In der Erfahrung braucht die Rechtfertigung aber nicht immer ein einzelner Akt, der Akt eines Augenblicks, zu sein. Gott hat unsere Schuld getilgt und in der Bekehrung löst er uns von unserer Vergangenheit. Wenn wir aber durch die Wiedergeburt hineingeboren werden in eine kranke, sieche Gemeinde, wie das vielfach der Fall ist, so kann es geschehen, dass der Herr dem Einzelnen, der sich bekehrt, erst später - erst ganz allmählich - die Tiefe des Falls aufdecken, ihn erst ganz allmählich auf dieses oder jenes aufmerksam machen kann. Worauf er in der schwülen Luft lauer, nicht durchgeheiligter Kinder Gottes nicht aufmerksam werden konnte. Da kann es vorkommen, dass der Herr uns für Einzelnes erst das Gewissen weckt und uns erst Stufenweise von der Vergangenheit löst.
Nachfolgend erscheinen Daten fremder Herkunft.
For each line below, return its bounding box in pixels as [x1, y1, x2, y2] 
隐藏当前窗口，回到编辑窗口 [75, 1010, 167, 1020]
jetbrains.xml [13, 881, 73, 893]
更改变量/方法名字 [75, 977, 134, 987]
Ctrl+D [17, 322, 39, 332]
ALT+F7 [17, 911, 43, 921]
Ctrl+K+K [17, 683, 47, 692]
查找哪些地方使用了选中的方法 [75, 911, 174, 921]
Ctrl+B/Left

Vers 1: „Nun wir denn sind gerecht geworden durch den Glauben“ - nicht durch besondere Übungen - nicht durch alle möglichen Übungen, in denen sich unsere teuren Brüder vor der Reformation in ihrer Aufrichtigkeit und in ihrem Durst nach Heiligung verzehrten - nein durch Glauben, durch Glauben an das Verdienst Jesu Christi, der unsere Sünden hinauf genommen hat ans Kreuz, der sie für immer und ewig getilgt und der niemand durch den Geist in das neue Heil einführt, ohne ihn zugleich einzuführen in ein neues Leben, in Lebensgemeinschaft mit Ihm. Andernfalls würden wir in der nächsten Stunde wieder ebenso befleckt dastehen, wie wir es vorher gewesen sind. Er hebt uns aus der Welt heraus und in Christo hinein - das ist eine neue Welt, unsere Heimatwelt; denn wir sind in und zu Christus geschaffen.
Dort ist unsere Heimat, und nur soweit wir in unserem Geiste zur Ruhe kommen, sind wir tüchtig in einem neuen Leben zu wandeln - zu wandeln in der Richtung zu Gott hin, so dass wir die Augen aufheben können zum Vater, als versöhnte Kinder, die Ruhe gefunden haben am Kreuze, die Gewissheit haben, dass ihre Sünden getilgt sind und die somit Frieden haben mit Gott durch unseren Herrn Jesus Christus! Das ermöglicht uns dann auch mit anderen als Friedenskinder umzugehen, auch wenn sie noch Waffen tragen, noch kriegerisch gesinnt sind. Wir sind Friedenskinder und durch die Macht des Friedens und der Friedensstellung Gott gegenüber haben wir Ausrüstung, alles feindliche Waffengeklirr zu überwinden, alles zu überwinden, was der freien Betätigung brüderlicher Gemeinschaft noch im Wege steht.
In den allen überwinden wir weit in der Macht des Friedens und des neuen Leben, das mit der Vergebung der Sünden mitgeteilt worden ist. Das ist etwas ununterbrochen Fortsetzendes. Als Versöhnte stehen wir nun in Verbindung mit der oberen Welt. Wir haben durch den gleichen Glauben, durch den wir gerechtfertigt worden sind, einen freien Zugang hinauf zu der Gnadenfülle für den täglichen Bedarf zum Ausharren und Stillesein, zu immer erneutem Vergeben. Es ist eine Fülle von Gnade, die sich nie erschöpft und die im täglichen Bedarf auch bei den widerwärtigsten Elementen vollkommen genügt. Und wo wir uns beklagt haben, dass man uns das Leben so schwer macht, lernen wir Gott danken, dass wir durch das Schwere in unserem Leben einen tiefen Einblick bekommen in die Tiefen der Gnade - eben weil wir durch diese tiefere Nöte gegangen sind als andere. Da hört das Klagen dann auf.